Gassanov Natig, Er Fikret, Zagidullin Naufal, Jankowski Marek, Gutkowska Jolanta, Hoppe Uta C
Department of Internal Medicine III, University of Cologne, Cologne, Germany.
Differentiation. 2008 Nov;76(9):971-80. doi: 10.1111/j.1432-0436.2008.00283.x. Epub 2008 Jun 17.

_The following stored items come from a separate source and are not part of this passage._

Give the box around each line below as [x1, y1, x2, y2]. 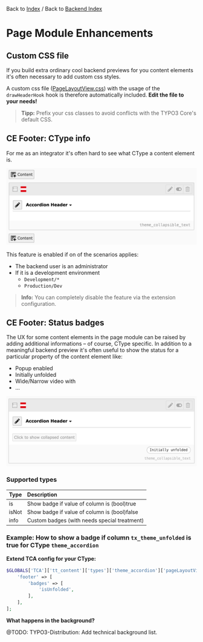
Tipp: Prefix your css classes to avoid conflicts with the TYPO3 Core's [21, 109, 196, 117]
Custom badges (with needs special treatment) [27, 517, 144, 524]
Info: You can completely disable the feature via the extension [21, 294, 176, 301]
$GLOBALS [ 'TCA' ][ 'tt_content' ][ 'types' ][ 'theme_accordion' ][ [6, 567, 164, 573]
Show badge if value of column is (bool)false [27, 508, 138, 515]
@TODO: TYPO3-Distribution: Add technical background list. [6, 628, 158, 636]
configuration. [21, 300, 56, 307]
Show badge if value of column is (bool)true [27, 500, 137, 507]
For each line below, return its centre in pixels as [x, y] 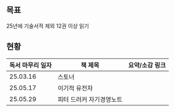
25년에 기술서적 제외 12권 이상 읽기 [48, 26]
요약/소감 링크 [147, 65]
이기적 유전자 [75, 88]
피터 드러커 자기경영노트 [90, 99]
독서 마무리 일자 [31, 65]
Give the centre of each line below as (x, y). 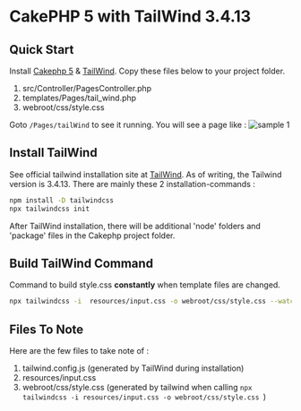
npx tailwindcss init (50, 209)
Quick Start (42, 50)
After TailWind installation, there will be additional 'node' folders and (135, 226)
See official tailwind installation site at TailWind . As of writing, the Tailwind (146, 174)
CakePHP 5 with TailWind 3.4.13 (130, 17)
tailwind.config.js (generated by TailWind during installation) (133, 368)
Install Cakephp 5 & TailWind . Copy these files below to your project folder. (147, 71)
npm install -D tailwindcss (62, 200)
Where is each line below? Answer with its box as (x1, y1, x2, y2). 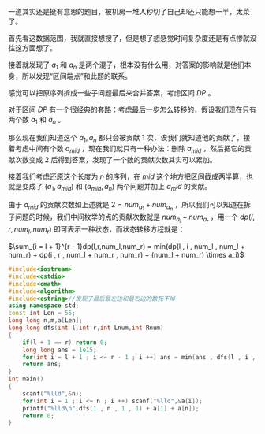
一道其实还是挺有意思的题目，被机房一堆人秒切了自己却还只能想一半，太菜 (8, 7, 250, 16)
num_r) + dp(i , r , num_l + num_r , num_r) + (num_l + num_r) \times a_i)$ (8, 250, 244, 260)
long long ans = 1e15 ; (22, 346, 97, 354)
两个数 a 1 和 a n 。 (8, 114, 65, 126)
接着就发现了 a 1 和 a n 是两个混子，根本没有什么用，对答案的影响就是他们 (8, 60, 244, 71)
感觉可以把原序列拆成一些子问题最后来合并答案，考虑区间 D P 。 (8, 87, 215, 97)
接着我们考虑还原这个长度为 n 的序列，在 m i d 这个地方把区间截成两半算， (8, 172, 247, 181)
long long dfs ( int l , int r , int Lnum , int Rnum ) (8, 324, 164, 332)
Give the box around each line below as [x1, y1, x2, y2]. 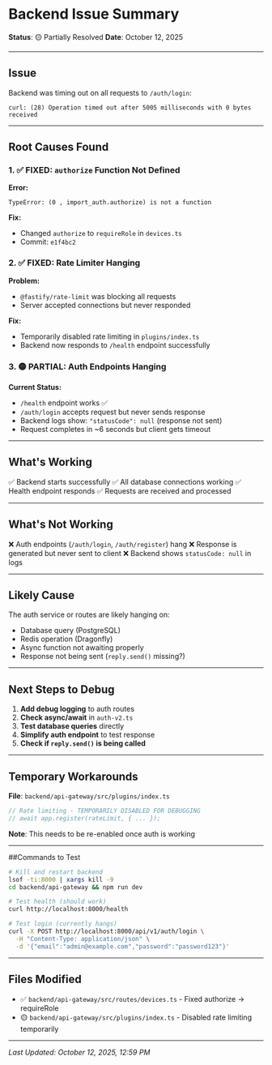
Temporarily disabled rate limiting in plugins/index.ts [19, 331, 200, 341]
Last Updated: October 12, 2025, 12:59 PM [8, 1047, 151, 1057]
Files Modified [8, 973, 83, 986]
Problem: [8, 276, 40, 285]
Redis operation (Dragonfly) [19, 634, 113, 644]
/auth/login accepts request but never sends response [19, 407, 206, 417]
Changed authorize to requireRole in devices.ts [19, 229, 182, 238]
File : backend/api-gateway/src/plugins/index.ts [8, 791, 170, 801]
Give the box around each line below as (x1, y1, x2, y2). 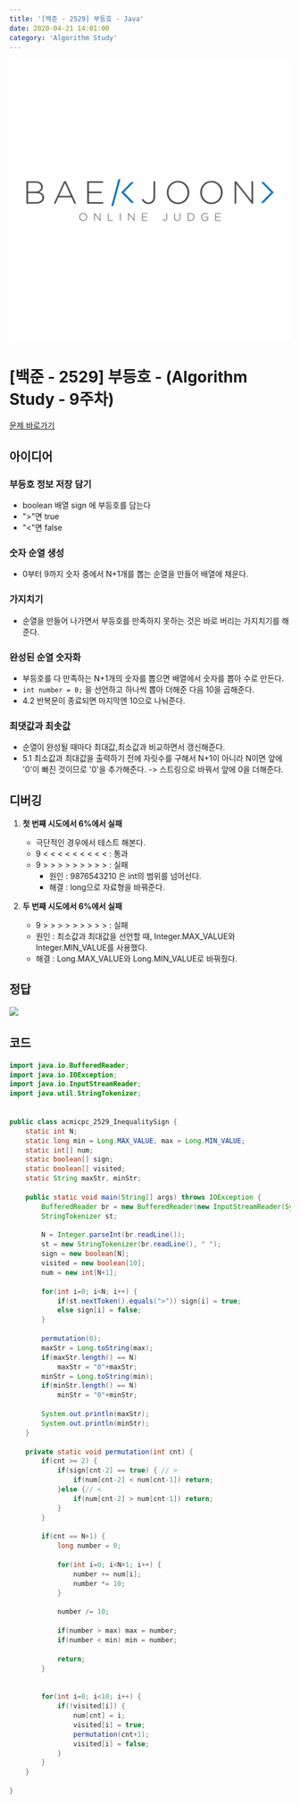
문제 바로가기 (9, 420, 55, 431)
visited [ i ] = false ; (72, 1739, 150, 1749)
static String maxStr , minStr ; (25, 1174, 142, 1183)
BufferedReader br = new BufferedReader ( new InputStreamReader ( (41, 1202, 286, 1211)
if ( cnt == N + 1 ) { (41, 1532, 105, 1541)
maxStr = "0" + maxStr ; (56, 1363, 138, 1372)
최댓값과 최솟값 (9, 719, 71, 732)
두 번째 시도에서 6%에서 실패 (21, 901, 123, 911)

Whereas retinoid acid (RA) signaling has been implicated in embryonic heart development, its significance in differentiation of specific cardiac subtypes remains largely unknown. In the present study, we took advantage of lineage-specific expression of atrial natriuretic peptide (ANP) in embryonic stem (ES) cells to study RA-induced effects on differentiation of atrial- and pacemaker-like phenotypes. Embryoid bodies (EB) were exposed to 10(-5), 10(-7), and 10(-9) M RA at early (days 1-5 [d1-5]) and late (d6-10) developmental stages, and RA effects on expression of lineage-specific cardiac markers and ion channels were examined. Our initial experiments revealed a detrimental effect of 10(-5) M RA on EB development by inducing marked apoptosis. Morphologic and expression analysis demonstrated that 10(-7) M RA applied at d1-5 was most effective to induce the atrial sublineage. RA did not affect differentiation of pacemaker-like cells, independent of RA concentration and application time. Conversely, RA exposure at an early developmental stage inhibited ventricular-specific MLC-2v gene expression. Late-stage RA administration exhibited no significant alterations in cardiomyogenic differentiation. Terminally differentiated cardiomyocytes exposed to RA at d1-5 or d6-10 displayed unchanged I(Ca,L) and I(to) channel expression compared with untreated cells. However, patch clamp studies revealed a significant increase of I(Ca,L) and I(to) current densities associated with increased levels of the underlying channel subunits in 6-7-day-old cardiomyocytes upon early RA exposure. In contrast, I(f) current density and HCN4 expression remained largely unaffected by RA. Our results imply that RA induces differentiation of ANP-expressing EBs toward an atrial phenotype in a time- and concentration-dependent manner and accelerates expression of I(Ca,L) and I(to) ion channels without affecting differentiation of pacemaker cells.
虽然维甲酸(RA)信号通路与胚胎心脏发育有关,但其在特定心脏亚型分化中的意义仍不清楚。在本研究中,我们利用胚胎干细胞(ES细胞)中利钠肽(ANP)的谱系特异性表达,研究RA对心房和起搏器样表型分化的影响。在早期(第1 - 5天[d1 - 5])和晚期(第6 - 10天)发育阶段,将胚状体(EB)暴露于10^(-5)、10^(-7)和10^(-9) M的RA中,并检测RA对谱系特异性心脏标志物和离子通道表达的影响。我们的初步实验表明,10^(-5) M的RA通过诱导明显的凋亡对EB发育产生有害影响。形态学和表达分析表明,在d1 - 5时应用10^(-7) M的RA最有效地诱导心房亚谱系。RA不影响起搏器样细胞的分化,与RA浓度和应用时间无关。相反,在发育早期暴露于RA会抑制心室特异性MLC - 2v基因的表达。晚期给予RA在心肌分化方面没有显著变化。与未处理的细胞相比,在d1 - 5或d6 - 10时暴露于RA的终末分化心肌细胞显示I(Ca,L)和I(to)通道表达没有变化。然而,膜片钳研究显示,早期RA暴露后,6 - 7日龄心肌细胞中I(Ca,L)和I(to)电流密度显著增加,同时相关通道亚基水平升高。相比之下,I(f)电流密度和HCN4表达在很大程度上不受RA影响。我们的结果表明,RA以时间和浓度依赖性方式诱导表达ANP的EB向心房表型分化,并加速I(Ca,L)和I(to)离子通道的表达,而不影响起搏器细胞的分化。